Les héroïnes de l'écran des années trente, robots biologiques, étaient programmées pour résoudre les problèmes d'ordre politique et économique immédiats. Et les femmes ne prenaient pas du tout l'exécution du programme établi comme l'application d'un supplice. Au contraire, elles découvrirent en lui une source de joie frénétique et intarissable pour elles-mêmes. Les idéologues du socialisme totalitaire chérissaient par dessus tout chez les représentantes du "sexe faible" leur aptitude à participer à la production sociale. L'armée des travailleurs du pays doubla en nombre par l'apport de main-d'oeuvre féminine. Dans un même temps, l'émancipation des femmes prenait corps. Le rêve séculaire des suffragettes s'accomplit, mais de manière tout à fait imprévue. La femme avait désormais accès à l'organe suprême du pouvoir politique, mais celui-ci n'avait qu'une fonction décorative dans un pays dirigé par un dictateur. Elle parvint à l'égalité des droits avec l'homme ; ce qui signifie que dans les conditions d'absence de droits on pouvait la torturer pendant les interrogatoires, la fusiller ou la laisser moisir sans procès dans un camp. On a ouvert à la femme la voie du travail d'utilité publique, mais cette opportunité s'est très vite transformée en une sévère nécessité : la liberté de choix disparut.

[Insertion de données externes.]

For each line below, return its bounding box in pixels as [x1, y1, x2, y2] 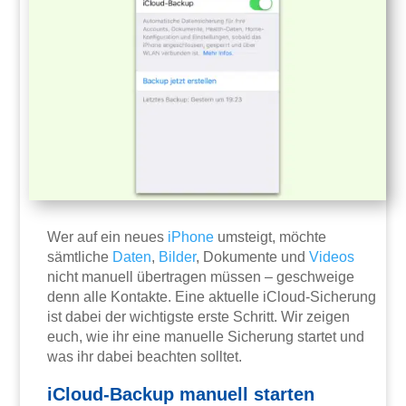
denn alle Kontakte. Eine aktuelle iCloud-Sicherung [47, 289, 377, 305]
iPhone [168, 229, 215, 246]
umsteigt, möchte [214, 229, 327, 246]
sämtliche [47, 249, 113, 266]
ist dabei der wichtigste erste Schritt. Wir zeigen [47, 309, 351, 325]
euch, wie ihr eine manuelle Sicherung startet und [47, 329, 365, 345]
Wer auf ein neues [47, 229, 169, 246]
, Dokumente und [196, 249, 310, 266]
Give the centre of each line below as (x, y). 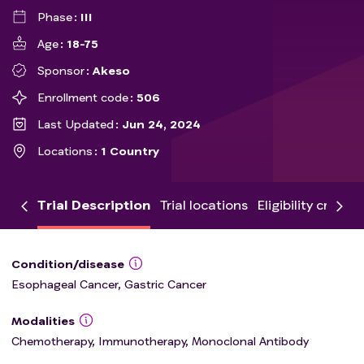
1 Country (130, 151)
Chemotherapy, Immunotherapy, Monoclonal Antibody (160, 341)
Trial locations (204, 204)
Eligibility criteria (310, 204)
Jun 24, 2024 (162, 124)
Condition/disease (68, 264)
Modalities (43, 321)
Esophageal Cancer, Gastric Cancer (109, 284)
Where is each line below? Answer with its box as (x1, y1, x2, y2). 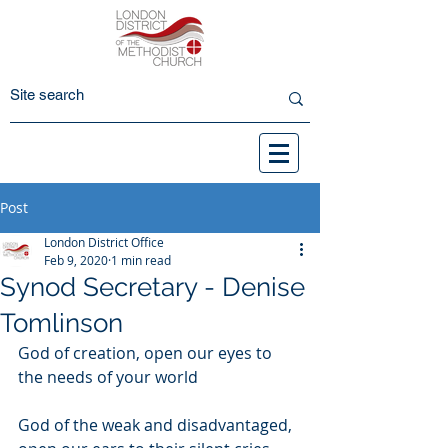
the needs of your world (18, 366, 198, 388)
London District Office (44, 234, 164, 250)
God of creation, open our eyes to (18, 342, 276, 364)
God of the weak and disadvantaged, (18, 414, 296, 436)
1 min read (111, 252, 171, 268)
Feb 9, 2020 (44, 252, 108, 268)

Pendant ce temps, précisément, le mythe de l'affranchissement de la femme était, plus volontiers que tout autre thème, exploité par la propagande officielle, étant donné qu'il représentait une variante enthousiasmante, renforcée émotionnellement par le mythe de la liberté du citoyen soviétique en général. Bien sûr, ce mythe était fréquemment mis en oeuvre à l'écran. Si on essayait de se représenter une image généralisée du cinéma soviétique des années trente-quarante, elle serait certainement, et ce ne serait pas par hasard, personnifiée par Lioubov Orlova.